Source records
Content starts

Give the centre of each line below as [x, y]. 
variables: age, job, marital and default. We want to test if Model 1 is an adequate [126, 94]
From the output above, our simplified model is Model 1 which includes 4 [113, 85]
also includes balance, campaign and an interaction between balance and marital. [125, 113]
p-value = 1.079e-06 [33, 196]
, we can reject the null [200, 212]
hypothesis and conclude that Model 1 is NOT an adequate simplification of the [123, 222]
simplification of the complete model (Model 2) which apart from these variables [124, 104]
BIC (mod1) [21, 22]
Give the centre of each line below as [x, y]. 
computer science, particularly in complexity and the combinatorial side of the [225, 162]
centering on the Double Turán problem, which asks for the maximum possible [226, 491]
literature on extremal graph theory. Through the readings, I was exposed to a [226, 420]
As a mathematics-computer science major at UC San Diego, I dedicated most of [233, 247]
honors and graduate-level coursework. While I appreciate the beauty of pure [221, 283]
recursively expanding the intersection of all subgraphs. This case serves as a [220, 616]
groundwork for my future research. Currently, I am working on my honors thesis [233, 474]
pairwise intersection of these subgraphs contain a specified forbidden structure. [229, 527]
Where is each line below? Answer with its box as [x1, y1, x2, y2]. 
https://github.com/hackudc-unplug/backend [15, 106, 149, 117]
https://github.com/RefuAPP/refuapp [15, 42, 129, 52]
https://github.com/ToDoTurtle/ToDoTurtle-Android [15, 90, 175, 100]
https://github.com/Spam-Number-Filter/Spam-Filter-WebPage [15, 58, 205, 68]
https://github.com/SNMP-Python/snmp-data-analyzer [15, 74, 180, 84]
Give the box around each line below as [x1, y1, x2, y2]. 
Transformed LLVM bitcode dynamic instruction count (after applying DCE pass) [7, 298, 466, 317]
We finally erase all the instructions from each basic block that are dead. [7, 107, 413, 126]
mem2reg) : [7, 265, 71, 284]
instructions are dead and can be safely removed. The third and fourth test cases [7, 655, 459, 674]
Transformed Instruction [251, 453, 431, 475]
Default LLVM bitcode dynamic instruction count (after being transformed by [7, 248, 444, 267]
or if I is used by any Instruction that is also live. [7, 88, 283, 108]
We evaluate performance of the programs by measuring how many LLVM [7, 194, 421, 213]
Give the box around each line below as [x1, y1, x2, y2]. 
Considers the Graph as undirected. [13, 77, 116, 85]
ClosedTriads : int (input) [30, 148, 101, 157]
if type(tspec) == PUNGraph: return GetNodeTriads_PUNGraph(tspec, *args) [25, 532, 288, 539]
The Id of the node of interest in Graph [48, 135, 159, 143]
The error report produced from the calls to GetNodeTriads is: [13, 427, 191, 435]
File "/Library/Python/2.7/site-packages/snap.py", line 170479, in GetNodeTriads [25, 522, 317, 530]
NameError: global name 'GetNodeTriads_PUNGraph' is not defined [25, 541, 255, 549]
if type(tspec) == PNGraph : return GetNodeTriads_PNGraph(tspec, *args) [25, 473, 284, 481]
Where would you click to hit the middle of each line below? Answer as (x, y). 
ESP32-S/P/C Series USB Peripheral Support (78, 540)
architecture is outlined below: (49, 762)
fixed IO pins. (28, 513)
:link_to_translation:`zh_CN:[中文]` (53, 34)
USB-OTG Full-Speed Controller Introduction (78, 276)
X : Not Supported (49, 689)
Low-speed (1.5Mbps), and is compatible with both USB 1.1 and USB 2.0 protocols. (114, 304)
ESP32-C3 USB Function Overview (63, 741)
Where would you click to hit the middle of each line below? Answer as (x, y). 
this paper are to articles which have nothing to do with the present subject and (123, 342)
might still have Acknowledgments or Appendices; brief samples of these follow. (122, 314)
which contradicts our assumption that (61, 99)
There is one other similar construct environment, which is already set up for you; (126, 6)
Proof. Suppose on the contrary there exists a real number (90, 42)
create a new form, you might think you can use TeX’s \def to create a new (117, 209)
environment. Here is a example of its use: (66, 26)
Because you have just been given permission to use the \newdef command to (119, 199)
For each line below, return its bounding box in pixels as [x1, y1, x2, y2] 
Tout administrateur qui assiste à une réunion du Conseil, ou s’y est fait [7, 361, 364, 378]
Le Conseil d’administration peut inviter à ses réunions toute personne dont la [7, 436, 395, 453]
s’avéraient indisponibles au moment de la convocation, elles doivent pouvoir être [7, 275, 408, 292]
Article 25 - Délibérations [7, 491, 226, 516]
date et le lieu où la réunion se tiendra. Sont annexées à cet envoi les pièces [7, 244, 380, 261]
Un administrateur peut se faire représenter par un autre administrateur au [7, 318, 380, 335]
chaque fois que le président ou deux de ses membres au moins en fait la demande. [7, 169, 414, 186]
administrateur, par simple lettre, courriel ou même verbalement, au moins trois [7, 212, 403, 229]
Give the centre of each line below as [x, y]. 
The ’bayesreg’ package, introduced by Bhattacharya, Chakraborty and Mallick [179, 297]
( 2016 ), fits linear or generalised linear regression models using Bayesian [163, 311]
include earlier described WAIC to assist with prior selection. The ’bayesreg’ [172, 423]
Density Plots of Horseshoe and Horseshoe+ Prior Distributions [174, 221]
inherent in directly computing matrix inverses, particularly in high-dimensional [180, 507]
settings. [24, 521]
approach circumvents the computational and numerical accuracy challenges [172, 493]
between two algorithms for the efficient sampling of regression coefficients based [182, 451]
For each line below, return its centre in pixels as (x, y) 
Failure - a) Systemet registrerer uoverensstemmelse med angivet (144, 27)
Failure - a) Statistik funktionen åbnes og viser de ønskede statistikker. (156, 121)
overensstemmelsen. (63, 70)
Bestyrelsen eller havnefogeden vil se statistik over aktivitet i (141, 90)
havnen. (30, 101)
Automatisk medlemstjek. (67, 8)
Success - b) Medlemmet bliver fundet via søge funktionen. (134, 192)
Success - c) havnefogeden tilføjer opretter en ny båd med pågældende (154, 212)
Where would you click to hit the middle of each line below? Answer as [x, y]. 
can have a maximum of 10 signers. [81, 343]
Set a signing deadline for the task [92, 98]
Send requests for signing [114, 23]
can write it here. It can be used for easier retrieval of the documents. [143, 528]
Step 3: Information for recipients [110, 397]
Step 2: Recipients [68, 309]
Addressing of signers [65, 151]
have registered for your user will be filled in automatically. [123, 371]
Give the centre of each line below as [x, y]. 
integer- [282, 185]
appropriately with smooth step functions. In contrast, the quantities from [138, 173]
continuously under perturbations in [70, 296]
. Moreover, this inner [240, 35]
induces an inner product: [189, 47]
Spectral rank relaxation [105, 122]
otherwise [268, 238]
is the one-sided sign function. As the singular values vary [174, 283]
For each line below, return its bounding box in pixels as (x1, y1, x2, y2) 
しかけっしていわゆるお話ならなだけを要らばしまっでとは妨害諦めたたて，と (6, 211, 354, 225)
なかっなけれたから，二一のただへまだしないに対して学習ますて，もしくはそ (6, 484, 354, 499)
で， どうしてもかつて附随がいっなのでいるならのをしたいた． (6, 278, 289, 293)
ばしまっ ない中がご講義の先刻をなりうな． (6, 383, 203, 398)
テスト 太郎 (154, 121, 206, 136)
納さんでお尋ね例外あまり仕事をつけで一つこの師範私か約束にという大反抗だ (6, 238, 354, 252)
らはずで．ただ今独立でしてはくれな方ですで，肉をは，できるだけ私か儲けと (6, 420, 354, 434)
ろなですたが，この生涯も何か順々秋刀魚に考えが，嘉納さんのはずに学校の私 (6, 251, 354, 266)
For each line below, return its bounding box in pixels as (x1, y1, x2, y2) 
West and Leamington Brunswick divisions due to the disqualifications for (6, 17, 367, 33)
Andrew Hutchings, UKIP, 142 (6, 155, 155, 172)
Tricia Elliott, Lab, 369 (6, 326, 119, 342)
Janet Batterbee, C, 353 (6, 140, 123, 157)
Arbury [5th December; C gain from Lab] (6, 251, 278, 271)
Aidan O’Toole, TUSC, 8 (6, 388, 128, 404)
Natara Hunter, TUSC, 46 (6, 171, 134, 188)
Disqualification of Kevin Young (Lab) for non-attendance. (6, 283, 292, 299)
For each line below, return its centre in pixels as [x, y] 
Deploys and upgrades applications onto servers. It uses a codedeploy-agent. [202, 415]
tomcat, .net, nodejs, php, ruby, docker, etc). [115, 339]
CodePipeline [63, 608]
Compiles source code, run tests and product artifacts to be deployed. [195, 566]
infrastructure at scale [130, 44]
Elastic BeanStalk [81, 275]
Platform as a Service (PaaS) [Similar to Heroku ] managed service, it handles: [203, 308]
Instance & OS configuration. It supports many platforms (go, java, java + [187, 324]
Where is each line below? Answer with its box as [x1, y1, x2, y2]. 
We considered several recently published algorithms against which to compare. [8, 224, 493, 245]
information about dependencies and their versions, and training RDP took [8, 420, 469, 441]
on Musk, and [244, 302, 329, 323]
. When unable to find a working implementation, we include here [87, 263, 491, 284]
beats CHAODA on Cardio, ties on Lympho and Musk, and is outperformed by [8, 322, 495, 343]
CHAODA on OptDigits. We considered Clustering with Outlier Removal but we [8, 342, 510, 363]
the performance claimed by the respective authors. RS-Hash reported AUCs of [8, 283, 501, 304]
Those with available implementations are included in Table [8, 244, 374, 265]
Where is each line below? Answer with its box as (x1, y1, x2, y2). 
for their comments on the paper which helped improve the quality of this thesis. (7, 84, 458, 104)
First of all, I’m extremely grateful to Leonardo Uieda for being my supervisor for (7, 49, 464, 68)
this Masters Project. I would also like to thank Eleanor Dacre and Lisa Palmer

Content ends

### WHAT YOU ARE ASKED TO DO
Please copy the lines in the records above between the one holding "The ’bayesreg’ package, introduced" and the one holding "approach circumvents the", inclusive, exactly and with no other line.

### RESPONSE BELOW
The ’bayesreg’ package, introduced by Bhattacharya, Chakraborty and Mallick [179, 297]
( 2016 ), fits linear or generalised linear regression models using Bayesian [163, 311]
include earlier described WAIC to assist with prior selection. The ’bayesreg’ [172, 423]
Density Plots of Horseshoe and Horseshoe+ Prior Distributions [174, 221]
inherent in directly computing matrix inverses, particularly in high-dimensional [180, 507]
settings. [24, 521]
approach circumvents the computational and numerical accuracy challenges [172, 493]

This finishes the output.